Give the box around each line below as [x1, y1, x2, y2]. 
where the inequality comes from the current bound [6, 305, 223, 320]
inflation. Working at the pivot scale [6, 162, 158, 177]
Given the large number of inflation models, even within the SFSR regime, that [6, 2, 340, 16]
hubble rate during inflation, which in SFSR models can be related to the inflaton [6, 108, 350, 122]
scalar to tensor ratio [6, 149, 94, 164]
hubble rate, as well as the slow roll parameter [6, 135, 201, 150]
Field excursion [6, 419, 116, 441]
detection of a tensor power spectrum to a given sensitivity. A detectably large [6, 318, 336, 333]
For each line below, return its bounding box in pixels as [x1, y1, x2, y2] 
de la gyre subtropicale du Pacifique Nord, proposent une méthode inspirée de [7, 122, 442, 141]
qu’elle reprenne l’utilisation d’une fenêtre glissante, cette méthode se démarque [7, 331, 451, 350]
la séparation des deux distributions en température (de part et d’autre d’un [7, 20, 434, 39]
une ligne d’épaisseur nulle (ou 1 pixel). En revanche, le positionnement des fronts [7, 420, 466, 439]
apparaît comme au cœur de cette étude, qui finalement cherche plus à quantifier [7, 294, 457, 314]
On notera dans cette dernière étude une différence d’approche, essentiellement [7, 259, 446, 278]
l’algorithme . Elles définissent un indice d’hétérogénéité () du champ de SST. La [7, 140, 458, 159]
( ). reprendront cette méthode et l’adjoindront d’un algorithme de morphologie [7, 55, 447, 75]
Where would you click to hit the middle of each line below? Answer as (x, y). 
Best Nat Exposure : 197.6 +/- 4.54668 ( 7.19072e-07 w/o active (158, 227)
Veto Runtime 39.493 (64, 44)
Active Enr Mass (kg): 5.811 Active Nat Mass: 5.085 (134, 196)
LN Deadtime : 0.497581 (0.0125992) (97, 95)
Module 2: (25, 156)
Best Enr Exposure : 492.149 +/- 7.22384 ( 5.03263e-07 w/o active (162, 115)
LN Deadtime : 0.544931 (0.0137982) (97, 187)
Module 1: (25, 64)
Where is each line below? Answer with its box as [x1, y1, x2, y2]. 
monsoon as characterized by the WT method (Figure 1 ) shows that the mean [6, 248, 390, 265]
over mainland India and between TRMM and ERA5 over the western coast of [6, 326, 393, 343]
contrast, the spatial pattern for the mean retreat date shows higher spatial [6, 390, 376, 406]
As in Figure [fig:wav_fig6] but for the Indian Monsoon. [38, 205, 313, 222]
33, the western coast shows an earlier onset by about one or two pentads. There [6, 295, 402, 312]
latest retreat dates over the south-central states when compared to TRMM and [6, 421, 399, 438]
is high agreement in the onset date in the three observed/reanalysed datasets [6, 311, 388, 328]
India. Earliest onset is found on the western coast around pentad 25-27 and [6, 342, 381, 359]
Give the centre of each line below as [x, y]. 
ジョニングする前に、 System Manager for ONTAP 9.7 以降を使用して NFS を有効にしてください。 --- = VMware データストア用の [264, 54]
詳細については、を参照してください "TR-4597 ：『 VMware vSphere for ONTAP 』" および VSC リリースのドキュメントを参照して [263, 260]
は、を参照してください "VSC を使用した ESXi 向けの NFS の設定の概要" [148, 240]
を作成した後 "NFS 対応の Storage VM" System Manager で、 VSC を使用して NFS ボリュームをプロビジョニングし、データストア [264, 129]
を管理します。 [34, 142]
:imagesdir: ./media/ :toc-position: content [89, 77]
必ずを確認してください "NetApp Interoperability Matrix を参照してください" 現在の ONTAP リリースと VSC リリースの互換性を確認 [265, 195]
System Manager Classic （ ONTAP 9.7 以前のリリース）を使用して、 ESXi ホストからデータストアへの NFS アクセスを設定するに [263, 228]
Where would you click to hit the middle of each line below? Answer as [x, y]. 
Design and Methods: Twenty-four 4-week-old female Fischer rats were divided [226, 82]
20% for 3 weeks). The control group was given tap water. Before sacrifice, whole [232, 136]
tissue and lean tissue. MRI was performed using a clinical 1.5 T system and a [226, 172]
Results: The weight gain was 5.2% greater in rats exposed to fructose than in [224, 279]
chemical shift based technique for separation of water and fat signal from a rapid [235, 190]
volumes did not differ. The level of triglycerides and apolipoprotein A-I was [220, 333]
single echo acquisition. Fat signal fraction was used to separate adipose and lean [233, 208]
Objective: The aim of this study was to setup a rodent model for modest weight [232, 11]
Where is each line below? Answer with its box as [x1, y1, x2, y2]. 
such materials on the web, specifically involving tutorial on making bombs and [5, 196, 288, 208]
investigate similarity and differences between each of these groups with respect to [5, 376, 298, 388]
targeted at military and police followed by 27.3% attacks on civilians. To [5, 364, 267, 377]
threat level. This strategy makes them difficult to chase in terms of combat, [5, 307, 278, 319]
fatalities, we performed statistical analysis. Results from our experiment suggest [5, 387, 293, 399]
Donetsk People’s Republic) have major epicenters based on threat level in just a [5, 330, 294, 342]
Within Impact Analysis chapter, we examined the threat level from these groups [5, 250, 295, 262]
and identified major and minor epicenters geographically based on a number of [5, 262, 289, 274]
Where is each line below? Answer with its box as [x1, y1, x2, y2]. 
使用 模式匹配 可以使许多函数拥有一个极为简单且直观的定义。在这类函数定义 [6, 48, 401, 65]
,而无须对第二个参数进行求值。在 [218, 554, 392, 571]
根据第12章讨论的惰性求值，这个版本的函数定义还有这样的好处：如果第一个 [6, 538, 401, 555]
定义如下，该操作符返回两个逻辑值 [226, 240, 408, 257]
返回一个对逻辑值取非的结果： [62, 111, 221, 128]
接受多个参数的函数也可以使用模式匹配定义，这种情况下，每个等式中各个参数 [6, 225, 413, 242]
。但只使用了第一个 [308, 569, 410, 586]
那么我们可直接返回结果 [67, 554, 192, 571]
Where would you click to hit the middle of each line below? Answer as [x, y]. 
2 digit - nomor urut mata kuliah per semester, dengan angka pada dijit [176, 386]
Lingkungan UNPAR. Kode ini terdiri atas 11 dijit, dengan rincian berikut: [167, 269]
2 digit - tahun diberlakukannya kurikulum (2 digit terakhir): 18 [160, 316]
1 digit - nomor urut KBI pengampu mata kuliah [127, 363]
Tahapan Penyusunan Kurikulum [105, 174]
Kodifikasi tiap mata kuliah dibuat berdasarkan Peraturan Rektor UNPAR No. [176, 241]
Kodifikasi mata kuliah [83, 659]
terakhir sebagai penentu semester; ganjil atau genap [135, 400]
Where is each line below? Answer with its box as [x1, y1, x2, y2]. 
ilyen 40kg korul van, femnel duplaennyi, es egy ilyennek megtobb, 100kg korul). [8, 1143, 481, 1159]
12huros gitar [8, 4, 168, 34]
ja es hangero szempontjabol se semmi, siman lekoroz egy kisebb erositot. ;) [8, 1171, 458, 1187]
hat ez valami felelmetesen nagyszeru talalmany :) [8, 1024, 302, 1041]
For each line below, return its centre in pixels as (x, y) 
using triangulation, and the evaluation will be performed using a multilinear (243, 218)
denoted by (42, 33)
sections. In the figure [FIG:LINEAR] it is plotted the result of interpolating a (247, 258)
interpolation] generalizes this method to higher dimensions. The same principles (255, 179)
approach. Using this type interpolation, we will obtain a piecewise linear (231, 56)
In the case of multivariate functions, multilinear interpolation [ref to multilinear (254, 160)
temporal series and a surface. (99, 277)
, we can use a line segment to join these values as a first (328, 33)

==================================================

__Your assignment__. Reproduce the lines of the entries above from the one with "リリースの互換性を確認 [265, 195]" to the one with "20% for 3 weeks).", both included, exactly and without any other line.

__Response for this exercise__.
必ずを確認してください "NetApp Interoperability Matrix を参照してください" 現在の ONTAP リリースと VSC リリースの互換性を確認 [265, 195]
System Manager Classic （ ONTAP 9.7 以前のリリース）を使用して、 ESXi ホストからデータストアへの NFS アクセスを設定するに [263, 228]
Where would you click to hit the middle of each line below? Answer as [x, y]. 
Design and Methods: Twenty-four 4-week-old female Fischer rats were divided [226, 82]
20% for 3 weeks). The control group was given tap water. Before sacrifice, whole [232, 136]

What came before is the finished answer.